__WORK REQUEST__: The lines to copy from the data below are those that hold the string "will".

[Collected data]
BEGIN
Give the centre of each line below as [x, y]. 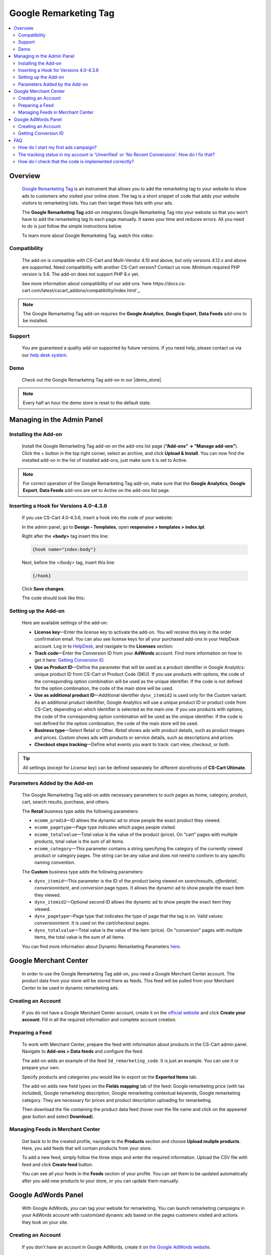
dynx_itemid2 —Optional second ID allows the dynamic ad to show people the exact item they [133, 902]
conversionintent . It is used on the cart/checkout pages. [92, 923]
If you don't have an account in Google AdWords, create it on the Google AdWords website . [116, 1247]
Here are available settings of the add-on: [65, 623]
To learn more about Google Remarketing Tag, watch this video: [88, 235]
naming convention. [55, 862]
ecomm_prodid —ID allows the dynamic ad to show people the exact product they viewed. [127, 820]
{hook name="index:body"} [64, 549]
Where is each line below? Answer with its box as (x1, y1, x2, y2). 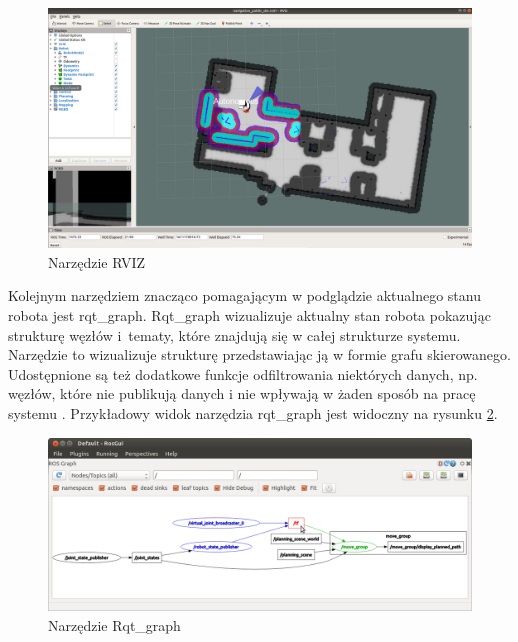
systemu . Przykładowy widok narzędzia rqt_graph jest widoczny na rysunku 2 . (8, 402, 498, 423)
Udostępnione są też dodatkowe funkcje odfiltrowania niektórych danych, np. (8, 363, 478, 384)
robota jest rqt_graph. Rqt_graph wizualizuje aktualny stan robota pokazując (8, 304, 491, 325)
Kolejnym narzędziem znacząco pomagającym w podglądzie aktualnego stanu (8, 285, 481, 306)
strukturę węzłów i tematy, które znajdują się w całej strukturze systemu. (8, 324, 461, 345)
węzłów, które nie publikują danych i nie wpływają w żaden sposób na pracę (8, 383, 476, 404)
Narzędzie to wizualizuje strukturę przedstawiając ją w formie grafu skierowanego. (8, 344, 511, 365)
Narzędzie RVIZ (48, 251, 146, 272)
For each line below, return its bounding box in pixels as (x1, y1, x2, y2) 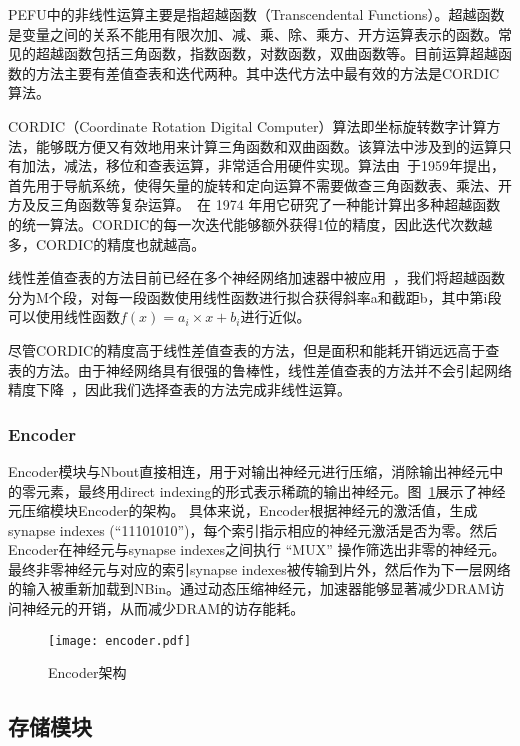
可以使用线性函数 (8, 306, 120, 327)
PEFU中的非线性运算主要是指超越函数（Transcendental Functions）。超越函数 (8, 4, 505, 24)
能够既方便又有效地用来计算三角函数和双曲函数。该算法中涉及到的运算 (35, 135, 498, 156)
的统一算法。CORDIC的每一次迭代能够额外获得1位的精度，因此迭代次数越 (8, 213, 493, 234)
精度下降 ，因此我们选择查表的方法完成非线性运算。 (8, 379, 351, 400)
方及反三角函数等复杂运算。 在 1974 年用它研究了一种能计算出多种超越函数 (8, 194, 501, 215)
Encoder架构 (48, 662, 127, 683)
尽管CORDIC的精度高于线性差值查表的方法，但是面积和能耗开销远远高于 (8, 339, 486, 360)
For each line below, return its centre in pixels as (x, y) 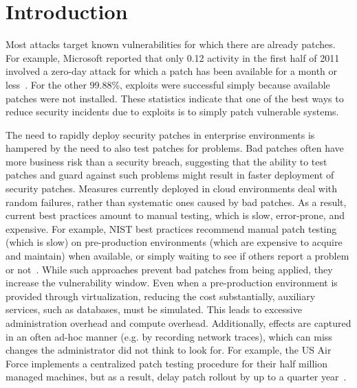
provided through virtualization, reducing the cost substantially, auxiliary (161, 296)
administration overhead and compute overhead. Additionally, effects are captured (178, 323)
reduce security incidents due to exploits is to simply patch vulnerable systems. (172, 112)
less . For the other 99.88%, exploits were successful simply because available (168, 84)
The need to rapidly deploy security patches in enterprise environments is (160, 134)
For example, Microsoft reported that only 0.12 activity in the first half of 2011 (173, 57)
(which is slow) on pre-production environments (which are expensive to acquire (174, 242)
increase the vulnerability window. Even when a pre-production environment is (172, 283)
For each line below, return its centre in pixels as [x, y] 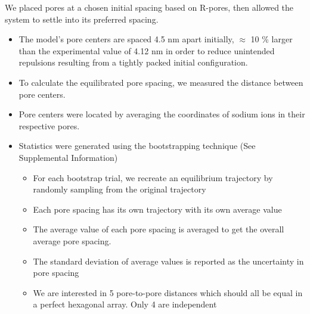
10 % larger [272, 39]
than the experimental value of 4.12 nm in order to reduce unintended [147, 50]
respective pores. [49, 125]
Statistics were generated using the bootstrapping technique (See [137, 146]
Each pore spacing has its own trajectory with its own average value [157, 209]
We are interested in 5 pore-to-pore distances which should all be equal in [168, 292]
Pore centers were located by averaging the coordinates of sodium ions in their [162, 114]
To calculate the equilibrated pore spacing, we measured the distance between [161, 82]
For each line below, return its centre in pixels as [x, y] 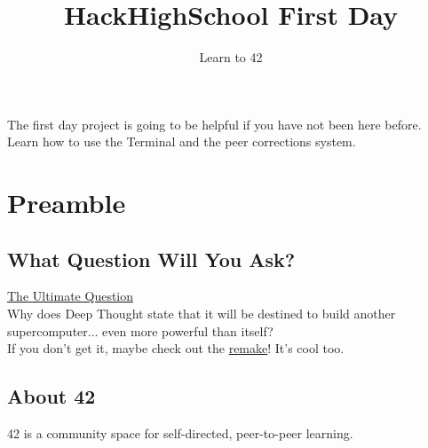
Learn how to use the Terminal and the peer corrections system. [182, 141]
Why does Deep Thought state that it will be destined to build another [202, 314]
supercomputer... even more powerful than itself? [140, 330]
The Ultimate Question [71, 296]
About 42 [52, 396]
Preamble [67, 203]
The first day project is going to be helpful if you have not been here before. [214, 124]
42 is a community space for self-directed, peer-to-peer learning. [180, 433]
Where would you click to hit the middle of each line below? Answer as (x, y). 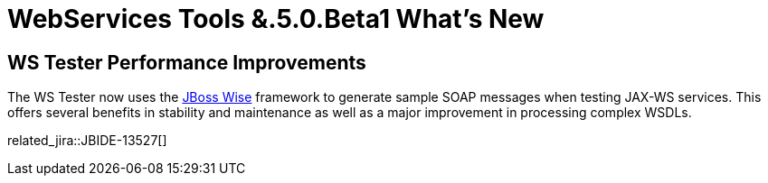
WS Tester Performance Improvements (187, 62)
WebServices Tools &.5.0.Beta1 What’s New (276, 19)
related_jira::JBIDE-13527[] (87, 141)
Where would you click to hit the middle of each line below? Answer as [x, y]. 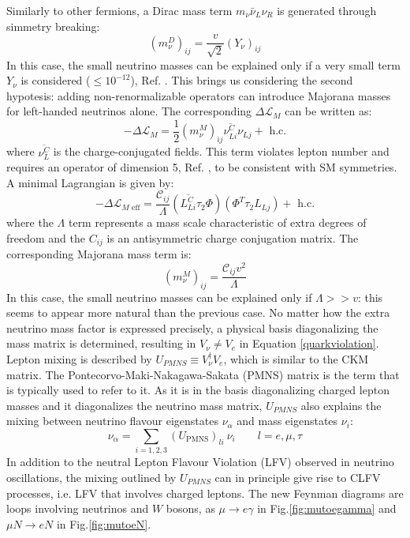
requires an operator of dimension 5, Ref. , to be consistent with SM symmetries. [202, 167]
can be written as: [328, 111]
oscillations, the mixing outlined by [91, 477]
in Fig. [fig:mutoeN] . [104, 523]
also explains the [341, 405]
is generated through [327, 10]
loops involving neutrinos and [78, 508]
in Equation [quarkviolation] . [309, 343]
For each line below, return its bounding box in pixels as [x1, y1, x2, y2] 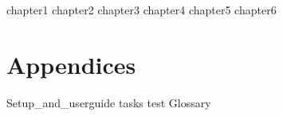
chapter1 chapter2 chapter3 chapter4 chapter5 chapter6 [6, 2, 277, 17]
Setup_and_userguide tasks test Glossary [6, 94, 211, 110]
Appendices [6, 48, 136, 80]
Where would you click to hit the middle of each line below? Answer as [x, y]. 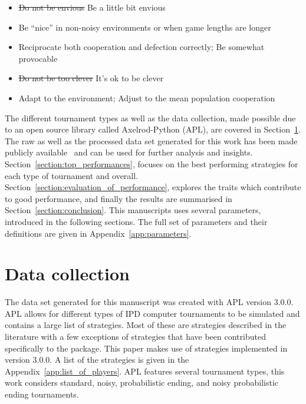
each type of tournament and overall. [72, 175]
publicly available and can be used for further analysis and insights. [129, 152]
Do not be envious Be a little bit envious [92, 7]
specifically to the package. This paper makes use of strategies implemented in [146, 348]
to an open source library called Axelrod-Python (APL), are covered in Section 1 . [153, 129]
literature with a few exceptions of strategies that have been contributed [135, 336]
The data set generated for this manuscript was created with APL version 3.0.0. [149, 302]
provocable [38, 58]
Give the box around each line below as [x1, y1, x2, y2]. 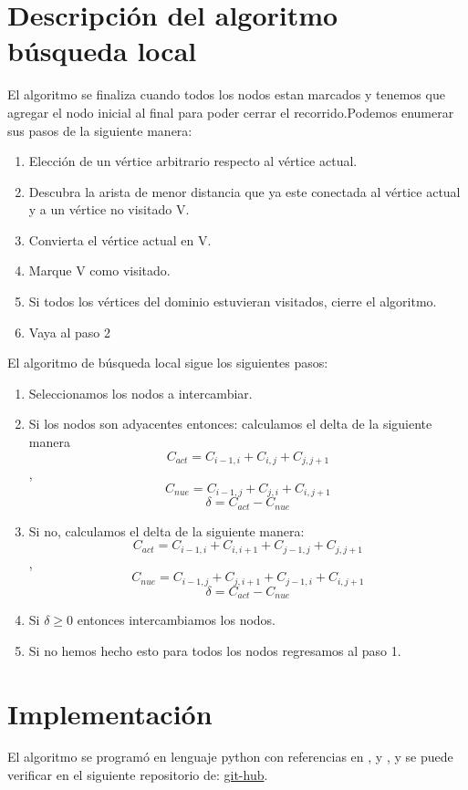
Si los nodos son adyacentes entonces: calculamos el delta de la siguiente [28, 414, 432, 433]
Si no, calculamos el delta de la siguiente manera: [28, 521, 305, 540]
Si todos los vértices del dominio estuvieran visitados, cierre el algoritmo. [28, 292, 437, 311]
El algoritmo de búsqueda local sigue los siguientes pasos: [7, 353, 328, 372]
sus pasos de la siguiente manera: [7, 120, 192, 140]
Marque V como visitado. [28, 261, 171, 280]
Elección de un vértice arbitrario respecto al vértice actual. [28, 151, 358, 171]
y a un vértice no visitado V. [28, 200, 190, 219]
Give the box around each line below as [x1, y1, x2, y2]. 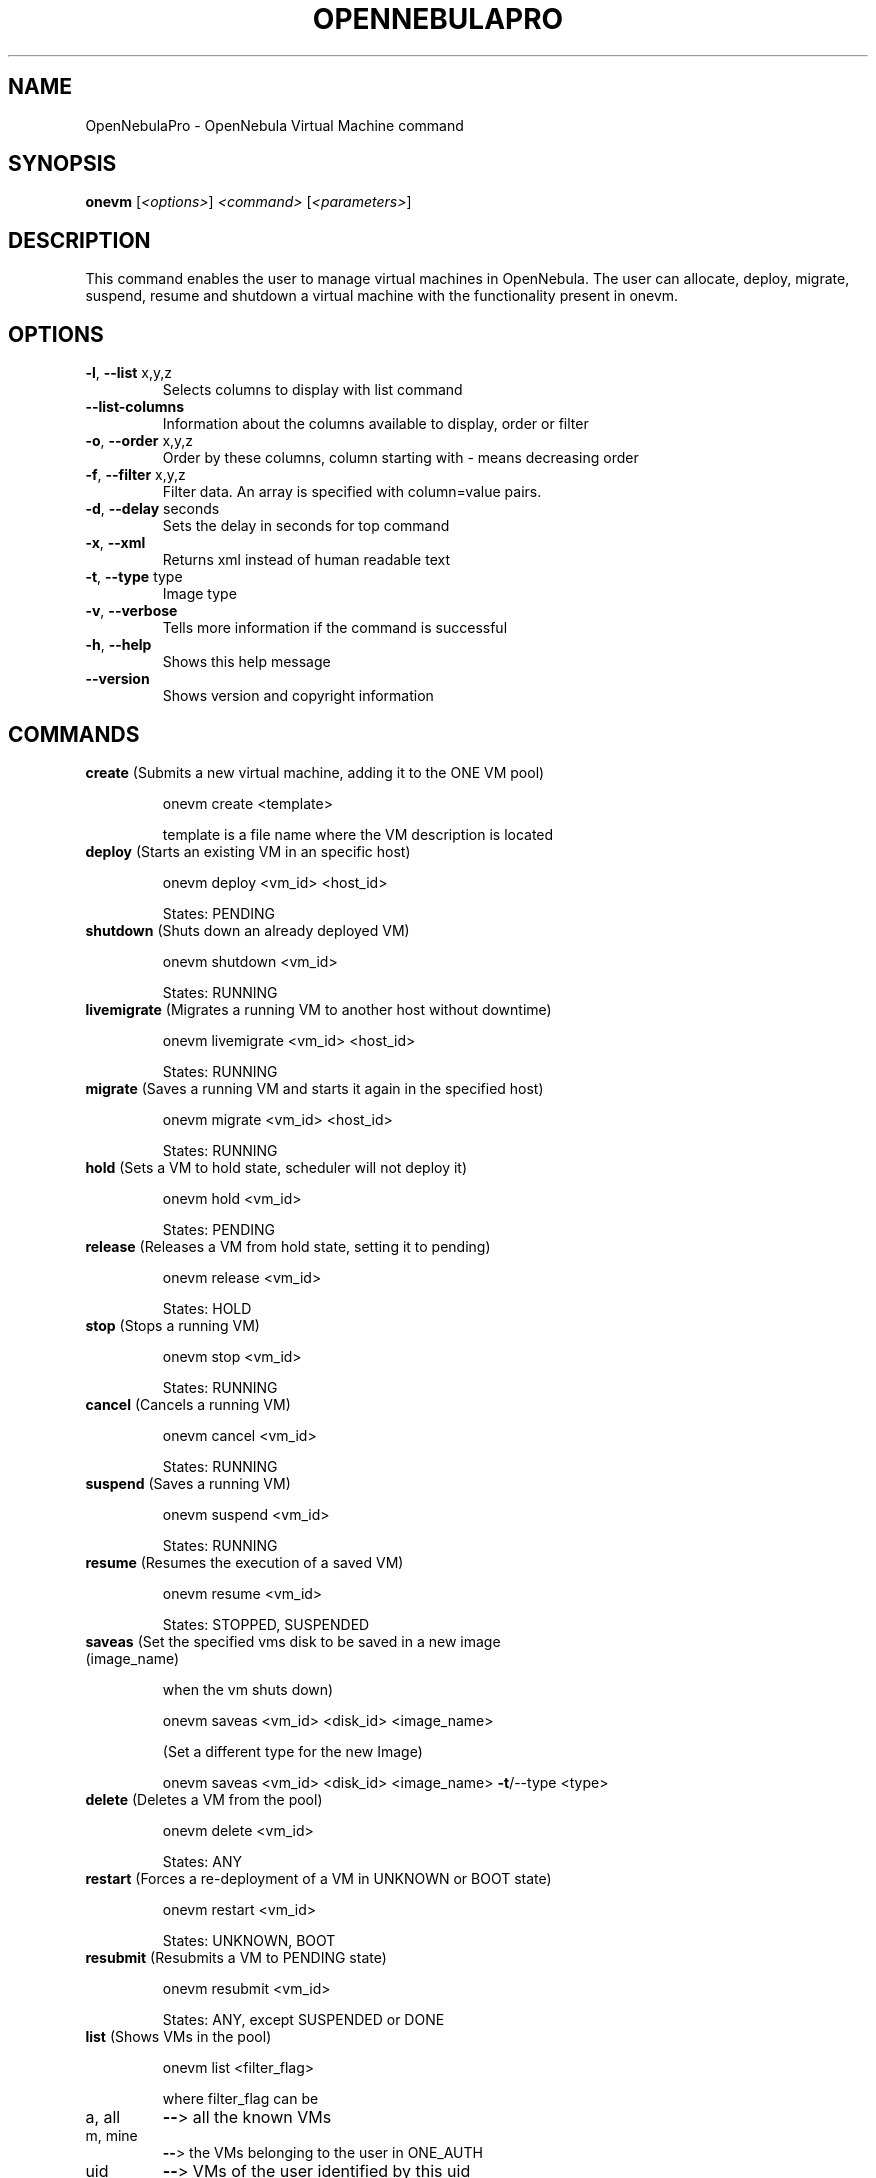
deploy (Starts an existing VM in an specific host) [85, 842, 411, 860]
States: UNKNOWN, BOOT [162, 1931, 336, 1949]
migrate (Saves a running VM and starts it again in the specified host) [85, 1079, 544, 1097]
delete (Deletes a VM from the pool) [85, 1790, 323, 1808]
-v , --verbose [85, 602, 178, 620]
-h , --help [85, 636, 152, 654]
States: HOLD [162, 1299, 252, 1317]
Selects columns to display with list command [162, 381, 463, 399]
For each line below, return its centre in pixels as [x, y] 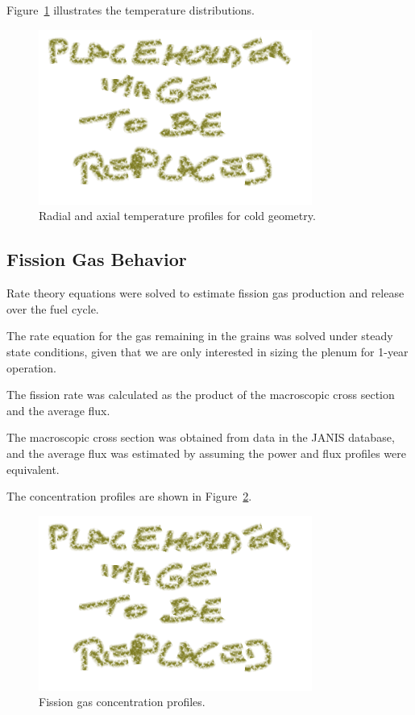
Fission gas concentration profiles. [122, 702]
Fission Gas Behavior [97, 259]
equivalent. [33, 469]
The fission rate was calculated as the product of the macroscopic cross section [201, 395]
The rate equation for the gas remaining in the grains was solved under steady [200, 336]
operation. [31, 367]
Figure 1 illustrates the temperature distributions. [131, 10]
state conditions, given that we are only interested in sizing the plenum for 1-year [207, 351]
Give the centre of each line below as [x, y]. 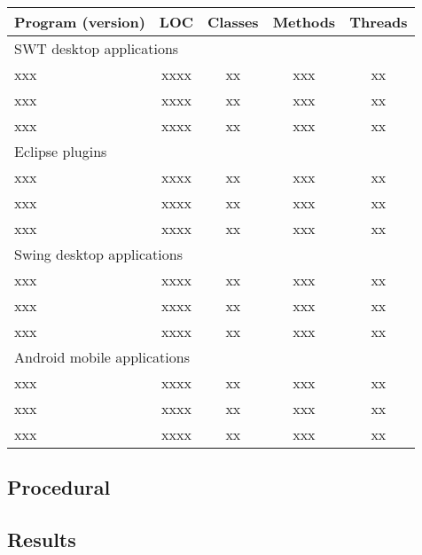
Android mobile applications [102, 357]
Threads [379, 22]
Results [42, 539]
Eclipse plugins [61, 151]
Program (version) [80, 22]
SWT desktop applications [97, 48]
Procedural [59, 487]
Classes [233, 22]
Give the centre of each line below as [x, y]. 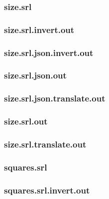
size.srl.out [26, 121]
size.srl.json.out [35, 75]
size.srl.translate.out [45, 144]
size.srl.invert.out [39, 29]
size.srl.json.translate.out [55, 98]
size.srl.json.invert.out [49, 52]
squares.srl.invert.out [47, 190]
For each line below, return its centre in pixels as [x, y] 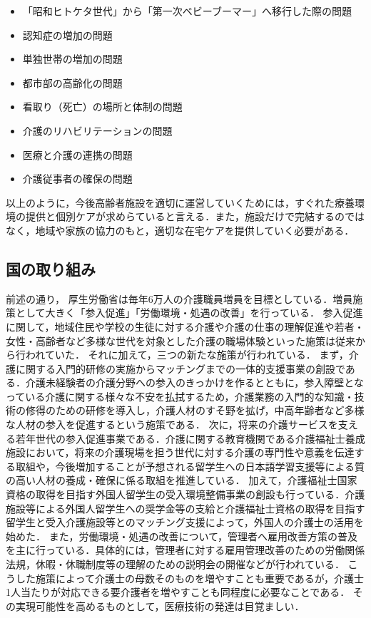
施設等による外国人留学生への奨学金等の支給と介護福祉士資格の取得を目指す [185, 508]
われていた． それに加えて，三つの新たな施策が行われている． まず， [187, 355]
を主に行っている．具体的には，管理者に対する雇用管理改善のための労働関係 [185, 550]
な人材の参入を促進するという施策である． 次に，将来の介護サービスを [172, 424]
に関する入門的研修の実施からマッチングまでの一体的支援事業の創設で [180, 368]
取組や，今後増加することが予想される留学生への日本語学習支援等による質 [190, 466]
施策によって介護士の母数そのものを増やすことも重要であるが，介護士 [199, 578]
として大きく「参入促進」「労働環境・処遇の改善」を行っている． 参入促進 [189, 313]
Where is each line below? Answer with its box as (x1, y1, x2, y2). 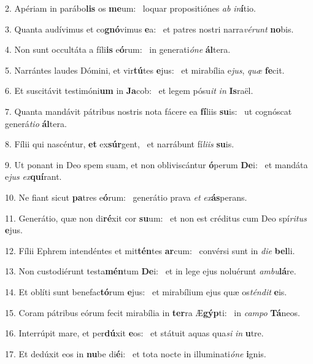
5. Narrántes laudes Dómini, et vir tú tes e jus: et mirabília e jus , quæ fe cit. (5, 63, 285, 76)
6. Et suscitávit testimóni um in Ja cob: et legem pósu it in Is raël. (5, 84, 253, 97)
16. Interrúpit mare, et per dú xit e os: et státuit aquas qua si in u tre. (5, 327, 264, 339)
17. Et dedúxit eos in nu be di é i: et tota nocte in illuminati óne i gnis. (5, 347, 266, 360)
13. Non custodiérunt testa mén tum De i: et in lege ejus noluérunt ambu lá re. (5, 265, 296, 277)
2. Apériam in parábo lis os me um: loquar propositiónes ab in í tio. (5, 2, 257, 14)
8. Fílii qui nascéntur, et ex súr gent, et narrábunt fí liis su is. (5, 137, 234, 150)
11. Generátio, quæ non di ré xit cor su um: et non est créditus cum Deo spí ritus (5, 211, 307, 224)
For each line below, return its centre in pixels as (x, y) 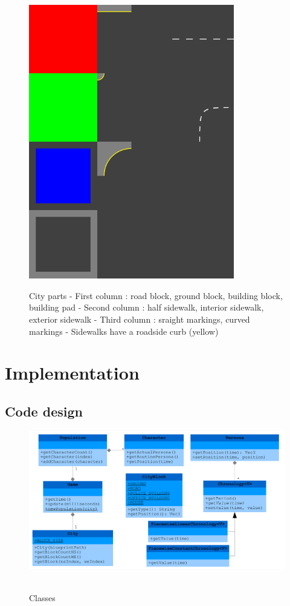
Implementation (72, 373)
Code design (44, 411)
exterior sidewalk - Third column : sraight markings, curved (140, 319)
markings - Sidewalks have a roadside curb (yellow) (124, 331)
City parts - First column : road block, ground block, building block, (156, 295)
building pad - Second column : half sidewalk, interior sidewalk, (147, 307)
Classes (42, 598)
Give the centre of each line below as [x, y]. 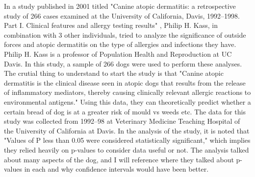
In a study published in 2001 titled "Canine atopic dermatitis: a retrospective [120, 6]
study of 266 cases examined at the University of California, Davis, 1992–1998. [122, 15]
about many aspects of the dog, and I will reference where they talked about [119, 159]
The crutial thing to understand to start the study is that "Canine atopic [114, 73]
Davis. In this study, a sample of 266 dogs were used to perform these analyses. [123, 63]
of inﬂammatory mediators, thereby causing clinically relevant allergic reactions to [127, 92]
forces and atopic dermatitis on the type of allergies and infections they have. [120, 44]
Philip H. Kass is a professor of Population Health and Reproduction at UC [118, 54]
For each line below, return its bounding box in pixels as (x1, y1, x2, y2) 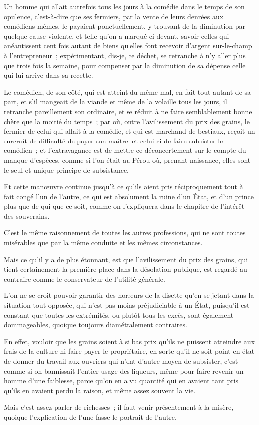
END
__ANSWER FOR THE TASK__:
Why does Deep Thought state that it will be destined to build another [202, 314]
about many aspects of the dog, and I will reference where they talked about [119, 159]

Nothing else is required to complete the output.